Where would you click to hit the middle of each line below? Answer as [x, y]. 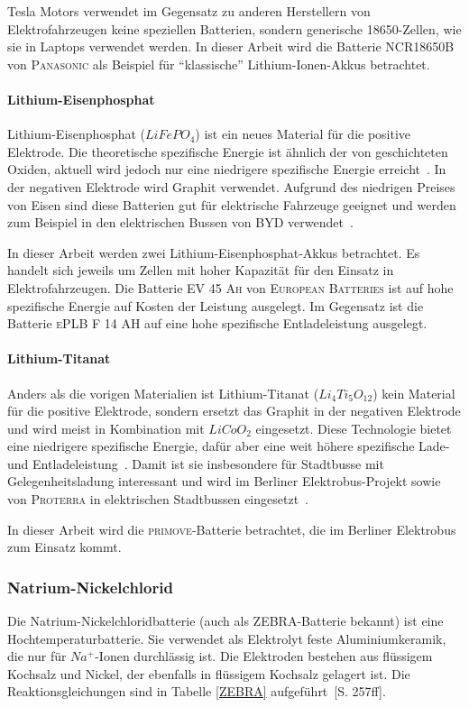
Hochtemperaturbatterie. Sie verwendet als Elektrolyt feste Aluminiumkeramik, [227, 638]
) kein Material [414, 393]
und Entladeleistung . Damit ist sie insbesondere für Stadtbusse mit [196, 463]
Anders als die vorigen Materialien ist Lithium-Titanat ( [163, 393]
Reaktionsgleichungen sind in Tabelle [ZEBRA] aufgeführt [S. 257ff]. [197, 691]
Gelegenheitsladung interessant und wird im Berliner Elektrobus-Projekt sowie [224, 481]
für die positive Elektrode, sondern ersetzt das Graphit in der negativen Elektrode [234, 411]
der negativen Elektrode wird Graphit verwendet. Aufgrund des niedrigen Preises [231, 186]
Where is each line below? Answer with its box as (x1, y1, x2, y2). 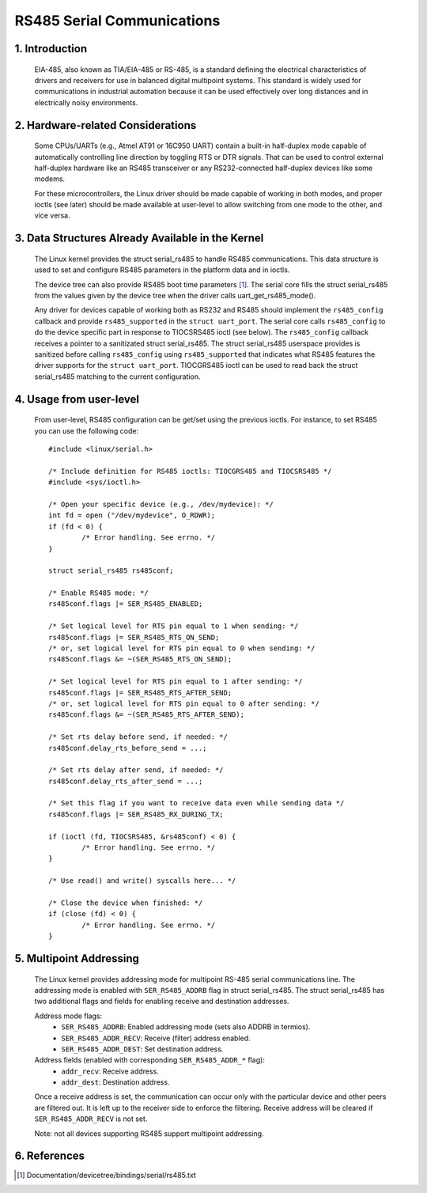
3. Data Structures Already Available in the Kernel (14, 232, 264, 245)
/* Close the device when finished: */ (48, 899, 203, 907)
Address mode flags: (34, 1011, 103, 1021)
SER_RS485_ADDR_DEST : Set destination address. (61, 1044, 224, 1054)
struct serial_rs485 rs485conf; (48, 566, 174, 575)
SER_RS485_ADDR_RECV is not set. (34, 1114, 148, 1123)
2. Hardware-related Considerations (14, 119, 197, 132)
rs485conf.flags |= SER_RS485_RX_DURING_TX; (48, 809, 225, 819)
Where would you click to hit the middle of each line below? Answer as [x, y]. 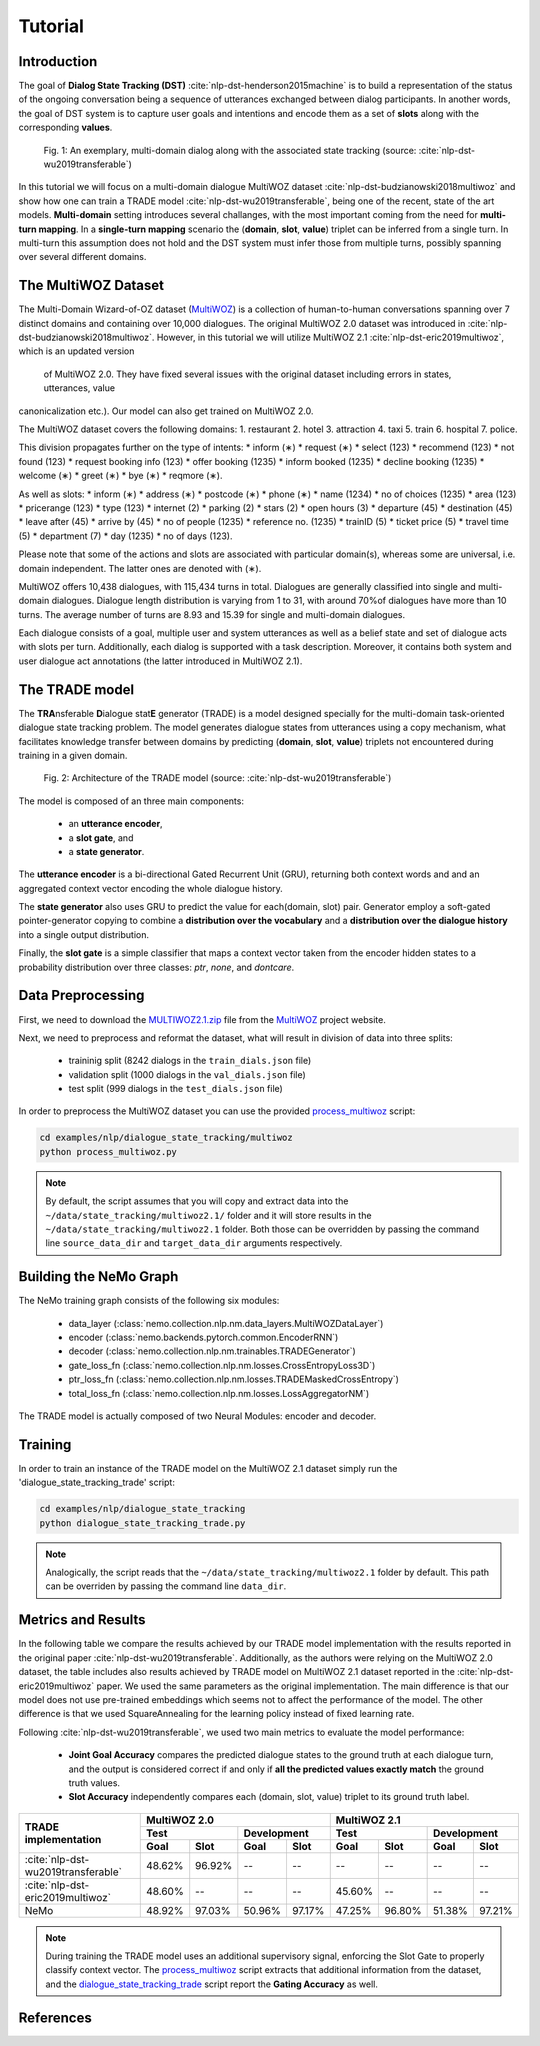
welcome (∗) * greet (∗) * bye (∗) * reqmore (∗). [121, 476]
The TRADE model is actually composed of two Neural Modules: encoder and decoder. [197, 1416]
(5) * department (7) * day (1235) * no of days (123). [126, 536]
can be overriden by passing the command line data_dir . [166, 1586]
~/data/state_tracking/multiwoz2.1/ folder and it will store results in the [208, 1215]
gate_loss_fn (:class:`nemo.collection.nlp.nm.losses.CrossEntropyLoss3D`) [222, 1365]
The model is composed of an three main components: [131, 801]
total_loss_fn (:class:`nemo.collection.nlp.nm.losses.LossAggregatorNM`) [219, 1393]
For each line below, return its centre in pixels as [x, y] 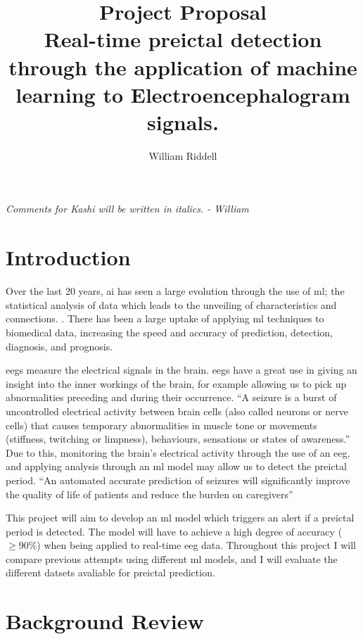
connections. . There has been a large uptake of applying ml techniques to [165, 318]
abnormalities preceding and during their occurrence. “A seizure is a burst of [171, 397]
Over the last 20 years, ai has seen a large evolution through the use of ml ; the [175, 291]
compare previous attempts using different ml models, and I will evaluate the [172, 558]
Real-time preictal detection [183, 39]
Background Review [105, 621]
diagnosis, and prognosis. [59, 346]
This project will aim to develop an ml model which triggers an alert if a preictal [180, 518]
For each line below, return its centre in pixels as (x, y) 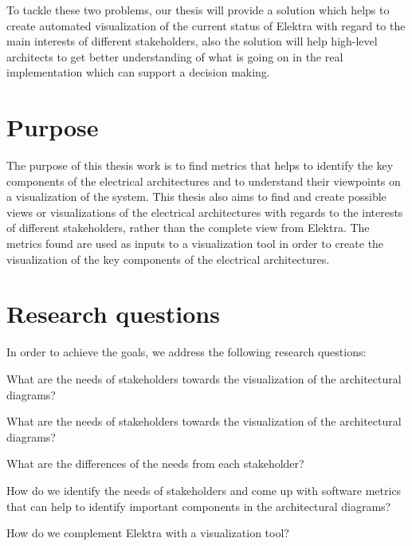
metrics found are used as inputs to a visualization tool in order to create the (195, 244)
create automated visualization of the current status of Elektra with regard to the (206, 25)
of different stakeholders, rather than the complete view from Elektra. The (188, 228)
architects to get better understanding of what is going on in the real (175, 56)
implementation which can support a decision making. (138, 72)
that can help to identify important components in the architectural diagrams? (199, 506)
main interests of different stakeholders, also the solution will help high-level (192, 41)
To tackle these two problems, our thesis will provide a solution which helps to (198, 10)
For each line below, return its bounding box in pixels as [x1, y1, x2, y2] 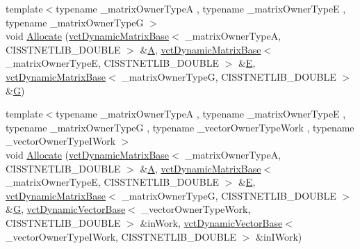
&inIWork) [256, 229, 302, 243]
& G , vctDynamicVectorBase [6, 202, 126, 216]
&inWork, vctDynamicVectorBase [140, 215, 283, 230]
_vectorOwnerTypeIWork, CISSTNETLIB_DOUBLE [6, 229, 237, 243]
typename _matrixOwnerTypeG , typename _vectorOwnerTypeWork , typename [6, 120, 354, 134]
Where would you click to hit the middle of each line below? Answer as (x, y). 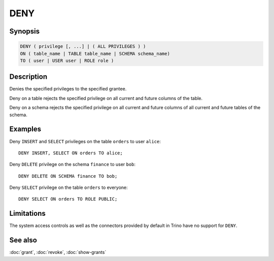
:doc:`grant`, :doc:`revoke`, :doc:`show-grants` (58, 252)
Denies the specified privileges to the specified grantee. (68, 89)
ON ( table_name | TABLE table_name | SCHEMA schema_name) (95, 54)
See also (23, 240)
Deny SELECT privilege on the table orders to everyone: (68, 187)
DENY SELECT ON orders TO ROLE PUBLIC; (68, 199)
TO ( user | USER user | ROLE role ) (67, 60)
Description (28, 77)
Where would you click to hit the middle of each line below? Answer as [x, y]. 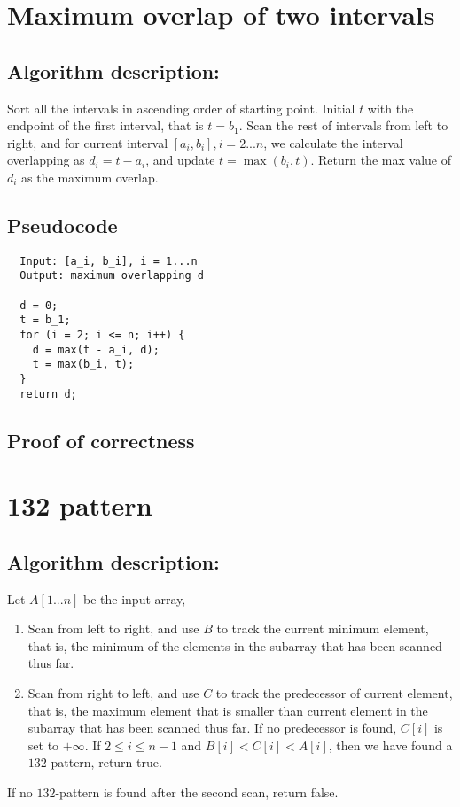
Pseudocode [62, 225]
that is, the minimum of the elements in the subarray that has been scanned [235, 645]
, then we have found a [390, 745]
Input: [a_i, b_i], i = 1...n [109, 261]
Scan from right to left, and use [113, 693]
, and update [180, 160]
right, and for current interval [88, 142]
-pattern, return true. [104, 762]
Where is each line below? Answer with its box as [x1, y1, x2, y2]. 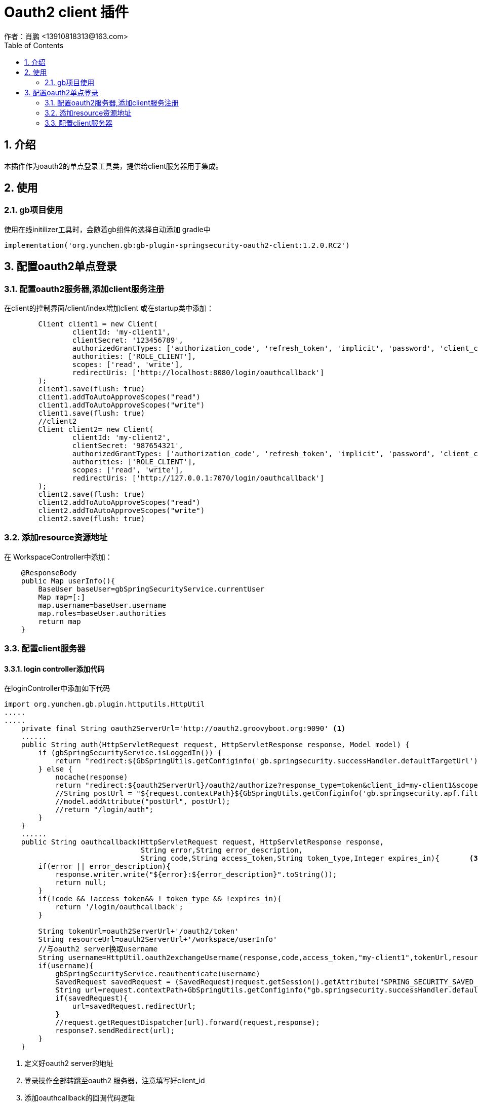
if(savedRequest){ [55, 994, 128, 1003]
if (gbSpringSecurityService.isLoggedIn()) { [38, 749, 222, 757]
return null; [55, 878, 107, 887]
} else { [38, 765, 72, 774]
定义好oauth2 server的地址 [24, 1059, 114, 1068]
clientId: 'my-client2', [72, 433, 171, 442]
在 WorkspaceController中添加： [4, 552, 112, 561]
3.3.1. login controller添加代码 [4, 664, 105, 673]
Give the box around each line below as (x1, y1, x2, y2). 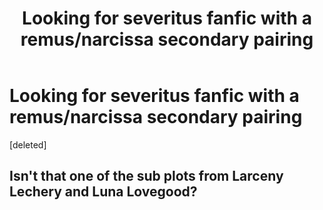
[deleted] (9, 138, 47, 151)
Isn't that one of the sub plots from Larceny (9, 168, 284, 185)
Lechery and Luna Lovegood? (9, 183, 198, 201)
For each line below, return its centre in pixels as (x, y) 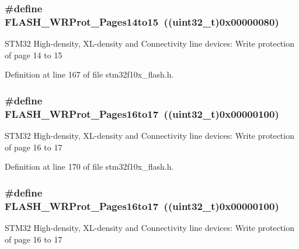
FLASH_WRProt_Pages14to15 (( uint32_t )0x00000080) (142, 21)
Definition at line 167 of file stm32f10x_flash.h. (89, 74)
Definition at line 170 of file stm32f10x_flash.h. (89, 166)
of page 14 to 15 (34, 55)
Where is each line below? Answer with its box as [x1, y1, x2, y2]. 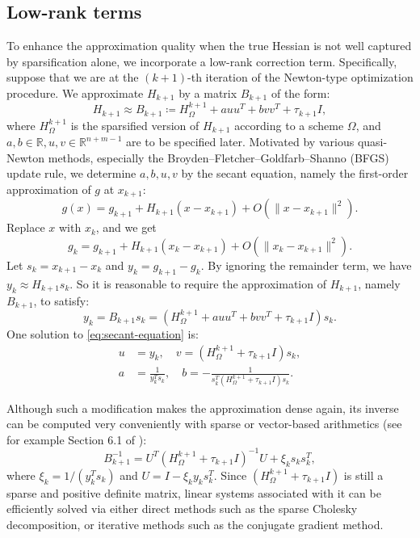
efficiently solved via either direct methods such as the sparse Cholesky [6, 500, 358, 517]
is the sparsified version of [70, 116, 199, 133]
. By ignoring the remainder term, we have [200, 256, 412, 273]
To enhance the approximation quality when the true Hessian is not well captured [6, 37, 412, 54]
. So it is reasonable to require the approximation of [69, 275, 326, 292]
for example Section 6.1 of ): [6, 431, 147, 448]
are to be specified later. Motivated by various [126, 133, 355, 150]
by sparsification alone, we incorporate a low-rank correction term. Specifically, [6, 53, 397, 69]
********************
**Instructions for the task**
From the opening line of the listing above through the line bearing "Gelegenheitsladung interessant und", repeat each line exactly. Drop every picture.

**Completed exercise**
Where would you click to hit the middle of each line below? Answer as [x, y]. 
Hochtemperaturbatterie. Sie verwendet als Elektrolyt feste Aluminiumkeramik, [227, 638]
) kein Material [414, 393]
und Entladeleistung . Damit ist sie insbesondere für Stadtbusse mit [196, 463]
Anders als die vorigen Materialien ist Lithium-Titanat ( [163, 393]
Reaktionsgleichungen sind in Tabelle [ZEBRA] aufgeführt [S. 257ff]. [197, 691]
Gelegenheitsladung interessant und wird im Berliner Elektrobus-Projekt sowie [224, 481]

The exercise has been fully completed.